### TO DO
Set out word for word the line that contains "Where would you" and each line after it, through the end of the data below, but exclude the pictures.

[Records drawn from a dataset]
::::

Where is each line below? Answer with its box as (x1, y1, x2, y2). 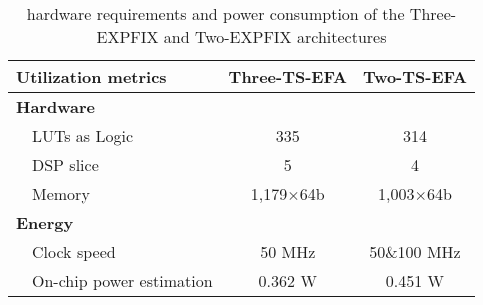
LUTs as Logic (32, 124, 134, 147)
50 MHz (260, 240, 316, 263)
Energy (16, 211, 74, 234)
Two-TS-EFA (362, 65, 467, 88)
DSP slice (32, 153, 99, 176)
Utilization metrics (16, 65, 167, 88)
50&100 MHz (369, 240, 461, 263)
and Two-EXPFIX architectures (163, 25, 387, 48)
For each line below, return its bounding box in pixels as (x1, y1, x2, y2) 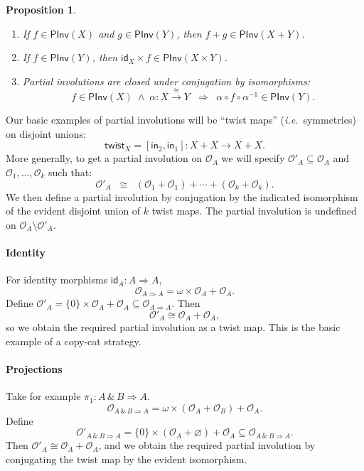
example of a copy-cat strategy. (6, 333, 141, 348)
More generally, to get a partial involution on (6, 151, 203, 166)
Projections (6, 362, 63, 376)
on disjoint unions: (6, 126, 86, 141)
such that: (48, 164, 92, 179)
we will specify (221, 151, 285, 166)
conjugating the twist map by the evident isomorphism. (6, 451, 247, 466)
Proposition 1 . (6, 2, 76, 16)
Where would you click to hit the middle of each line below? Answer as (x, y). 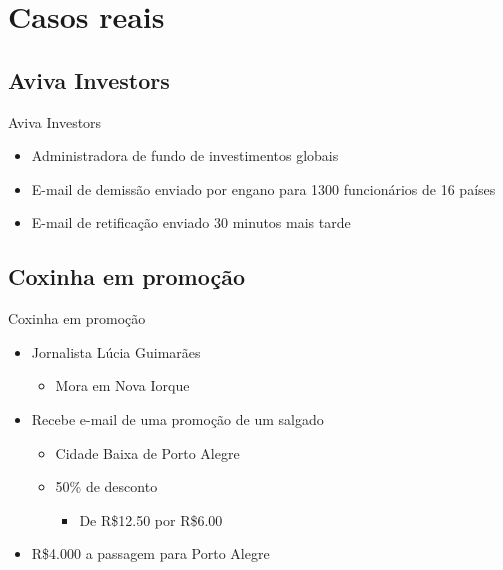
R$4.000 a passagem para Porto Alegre (150, 553)
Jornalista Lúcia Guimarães (116, 351)
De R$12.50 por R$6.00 (151, 519)
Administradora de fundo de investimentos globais (185, 155)
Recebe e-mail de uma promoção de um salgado (177, 418)
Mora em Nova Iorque (122, 385)
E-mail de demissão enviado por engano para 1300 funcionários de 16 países (263, 188)
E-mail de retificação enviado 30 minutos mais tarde (191, 222)
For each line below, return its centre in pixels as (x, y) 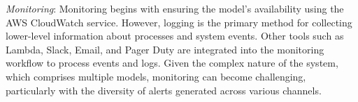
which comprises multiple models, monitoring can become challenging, (156, 76)
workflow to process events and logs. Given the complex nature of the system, (172, 63)
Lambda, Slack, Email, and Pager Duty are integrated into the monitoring (165, 49)
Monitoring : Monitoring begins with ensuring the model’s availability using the (175, 8)
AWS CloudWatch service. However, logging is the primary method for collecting (179, 22)
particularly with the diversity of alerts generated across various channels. (164, 90)
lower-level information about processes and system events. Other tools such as (175, 36)

::::

### TASK ANSWER
Where would you click to hit the middle of each line below? Answer as (x, y). 
R$4.000 a passagem para Porto Alegre (150, 553)
Jornalista Lúcia Guimarães (116, 351)
De R$12.50 por R$6.00 (151, 519)
Administradora de fundo de investimentos globais (185, 155)
Recebe e-mail de uma promoção de um salgado (177, 418)
Mora em Nova Iorque (122, 385)
E-mail de demissão enviado por engano para 1300 funcionários de 16 países (263, 188)
E-mail de retificação enviado 30 minutos mais tarde (191, 222)
For each line below, return its centre in pixels as (x, y) 
which comprises multiple models, monitoring can become challenging, (156, 76)
workflow to process events and logs. Given the complex nature of the system, (172, 63)
Lambda, Slack, Email, and Pager Duty are integrated into the monitoring (165, 49)
Monitoring : Monitoring begins with ensuring the model’s availability using the (175, 8)
AWS CloudWatch service. However, logging is the primary method for collecting (179, 22)
particularly with the diversity of alerts generated across various channels. (164, 90)
lower-level information about processes and system events. Other tools such as (175, 36)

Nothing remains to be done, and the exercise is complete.